Merupakan biaya yang dapat diidentifikasi secara langsung berhubungan dengan produksi barang objeknya. Misalnya  seperti biaya tenaga kerja langsung dan biaya bahan baku.

Biaya Tidak Langsung atau Indirect Cost

Adalah biaya yang tidak dapat diidentifikasi langsung dengan proses produksi secara keseluruhan. Misalnya seperti biaya listrik, biaya penyusutan mesin, upah mandor, serta biaya administrasi pabrik.

Berdasarkan Pembebanan Periode Akuntansi

Pengeluaran Modal atau Capital Expenditure

Merupakan biaya-biaya yang dikeluarkan oleh perusahaan dalam memperoleh sebuah aktiva tetap, guna meningkatkan tingkat efisiensi operasional perusahaan, serta kapasitas produktif dari aktiva tetap dan memperpanjang masa manfaat aktiva tersebut.

Misalnya seperti mesin pabrik yang memiliki masa penyusutan selama 5 tahun.

Pengeluaran Penghasilan atau Reveneu Expenditure

Merupakan biaya-biaya yang hanya berpengaruh atau memberikan manfaat dalam periode berjalan, sehingga biaya-biaya yang dikeluarkan tidak akan dikapitalisasi sebagai aktiva tetap di neraca.

Melainkan akan langsung dibebankan sebagai beban dalam laporan laba rugi periode berjalan diaman baiaya tersebut dikeluarkan.

Akuntansi biaya adalah bagian penting dari perhitungan pembiayaan produksi  yang akan memiliki dampak pada kelangsungan produksi dan penentuan masa depan strategi bisnis.

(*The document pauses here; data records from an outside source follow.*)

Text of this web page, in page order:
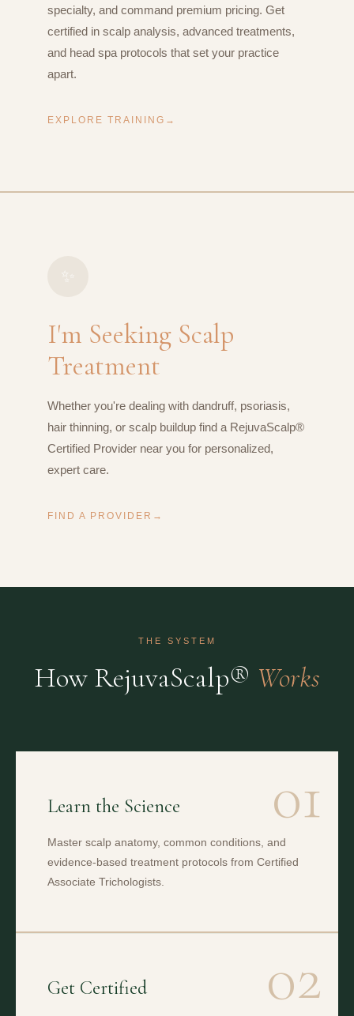
specialty, and command premium pricing. Get
certified in scalp analysis, advanced treatments,
and head spa protocols that set your practice
apart.
EXPLORE TRAINING
✨
I'm Seeking Scalp
Treatment
Whether you're dealing with dandruff, psoriasis,
hair thinning, or scalp buildup find a RejuvaScalp®
Certified Provider near you for personalized,
expert care.
FIND A PROVIDER
THE SYSTEM
How RejuvaScalp® Works
01
Learn the Science
Master scalp anatomy, common conditions, and
evidence-based treatment protocols from Certified
Associate Trichologists.
02
Get Certified
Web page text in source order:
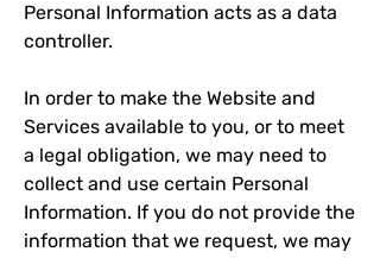
Personal Information acts as a data
controller.
In order to make the Website and
Services available to you, or to meet
a legal obligation, we may need to
collect and use certain Personal
Information. If you do not provide the
information that we request, we may
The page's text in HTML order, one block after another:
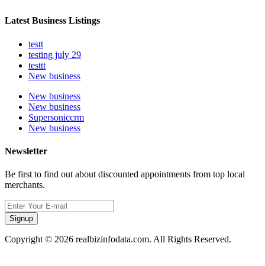
Latest Business Listings
testt
testing july 29
testtt
New business
New business
New business
Supersoniccrm
New business
Newsletter
Be first to find out about discounted appointments from top local
merchants.
Signup
Copyright © 2026 realbizinfodata.com. All Rights Reserved.
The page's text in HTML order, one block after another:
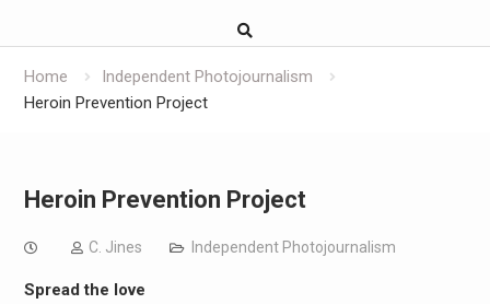
Home
Independent Photojournalism
Heroin Prevention Project
Heroin Prevention Project
C. Jines Independent Photojournalism
Spread the love
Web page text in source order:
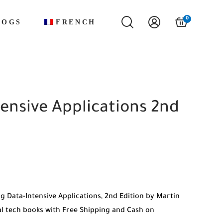
FRENCH 0
Applications 2nd
Data-Intensive Applications, 2nd Edition by Martin
books with Free Shipping and Cash on
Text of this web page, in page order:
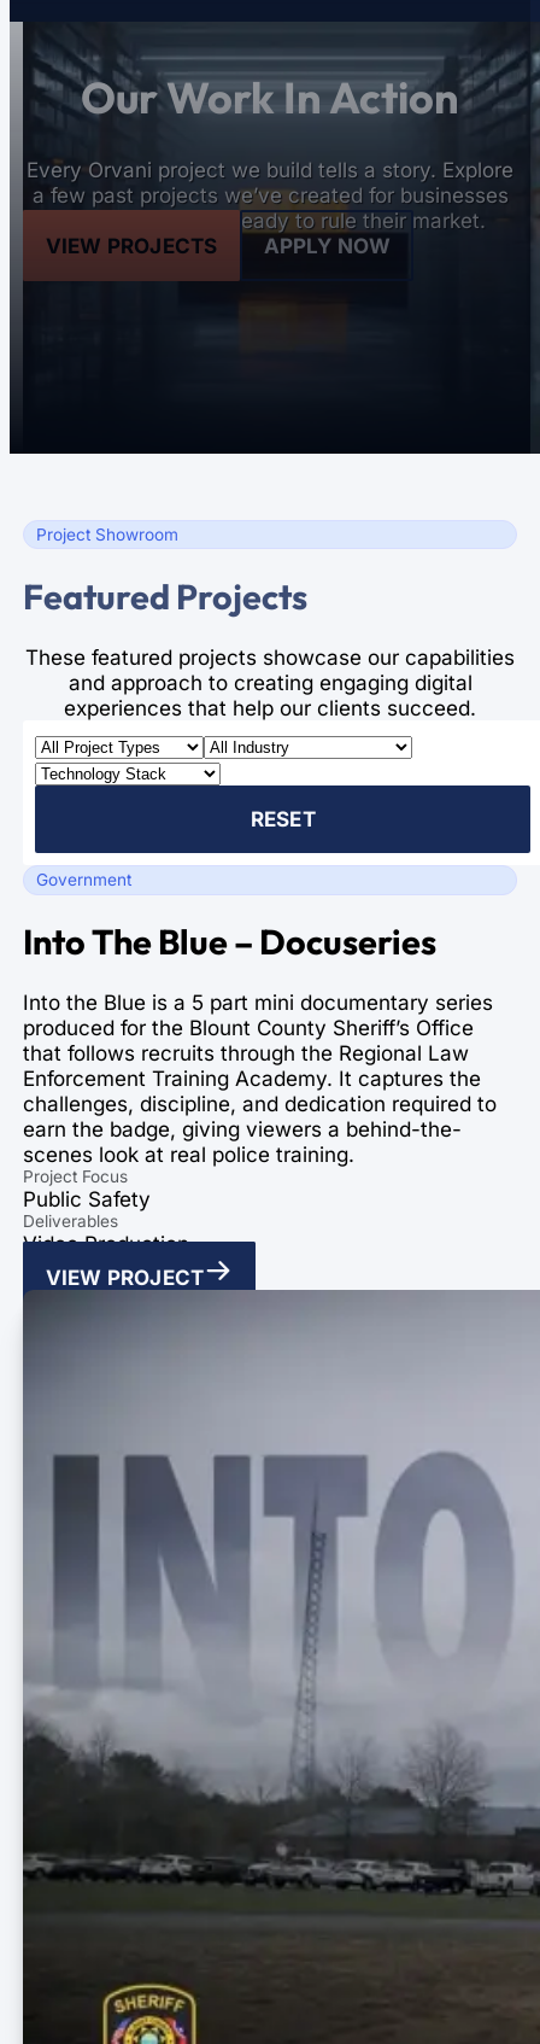
Our Work In Action
Every Orvani project we build tells a story. Explore
a few past projects we’ve created for businesses
and organizations ready to rule their market.
VIEW PROJECTS
APPLY NOW
Project Showroom
Featured Projects
These featured projects showcase our capabilities
and approach to creating engaging digital
experiences that help our clients succeed.
RESET
Government
Into The Blue – Docuseries
Into the Blue is a 5 part mini documentary series
produced for the Blount County Sheriff’s Office
that follows recruits through the Regional Law
Enforcement Training Academy. It captures the
challenges, discipline, and dedication required to
earn the badge, giving viewers a behind-the-
scenes look at real police training.
Project Focus
Public Safety
Deliverables
Video Production
VIEW PROJECT
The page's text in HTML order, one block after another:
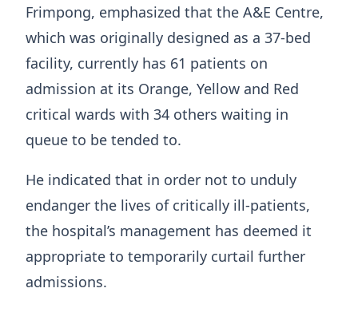
Frimpong, emphasized that the A&E Centre,
which was originally designed as a 37-bed
facility, currently has 61 patients on
admission at its Orange, Yellow and Red
critical wards with 34 others waiting in
queue to be tended to.
He indicated that in order not to unduly
endanger the lives of critically ill-patients,
the hospital’s management has deemed it
appropriate to temporarily curtail further
admissions.
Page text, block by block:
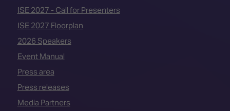
ISE 2027 - Call for Presenters
ISE 2027 Floorplan
2026 Speakers
Event Manual
Press area
Press releases
Media Partners
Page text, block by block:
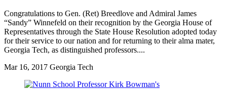
Congratulations to Gen. (Ret) Breedlove and Admiral James
“Sandy” Winnefeld on their recognition by the Georgia House of
Representatives through the State House Resolution adopted today
for their service to our nation and for returning to their alma mater,
Georgia Tech, as distinguished professors....
Mar16, 2017 Georgia Tech
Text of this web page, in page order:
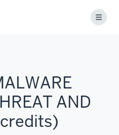
Menu
AND
credits)
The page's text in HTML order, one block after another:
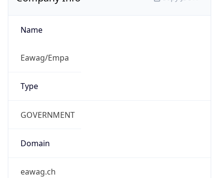
Name
Eawag/Empa
Type
GOVERNMENT
Domain
eawag.ch
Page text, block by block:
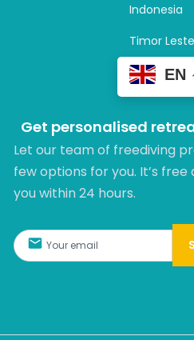
Indonesia
Timor Leste
EN
Get personalised
Let our team of freediving
few options for you. It’s
you within 24 hours.​
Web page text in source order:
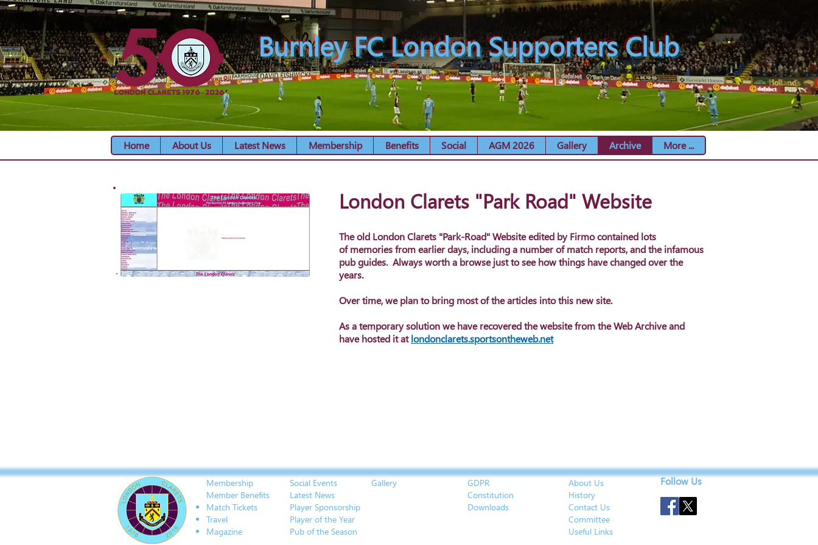
Burnley FC London Supporters Club
Home About Us Latest News Membership Benefits Social AGM 2026 Gallery Archive More ...
London Clarets "Park Road" Website
The old London Clarets "Park-Road" Website edited by Firmo contained lots
of memories from earlier days, including a number of match reports, and the infamous
pub guides. Always worth a browse just to see how things have changed over the
years.
Over time, we plan to bring most of the articles into this new site.
As a temporary solution we have recovered the website from the Web Archive and
have hosted it atlondonclarets.sportsontheweb.net
Membership
Member Benefits
Match Tickets
Travel
Magazine
Social Events
Latest News
Player Sponsorship
Player of the Year
Pub of the Season
Gallery
GDPR
Constitution
Downloads
About Us
History
Contact Us
Committee
Useful Links
Follow Us

Untuk menhasilkan sebuah pencatatan akuntansi biaya, tentunya sebuah perusahaan harus memiliki pencatatan setiap transaksi dengan berurutan baik dan benar supaya terhindar dari salahnya perhitungan dalam penyusunan laporan keuangan.

Demikianlah penjelasan dari akuntanonline.com mengenai Pengertian, Fungsi dan Klasifikasi Akuntansi Biaya. Semoga bermanfaat bagi para pembaca sekalian, dan terimakasih atas kunjungannya ^^.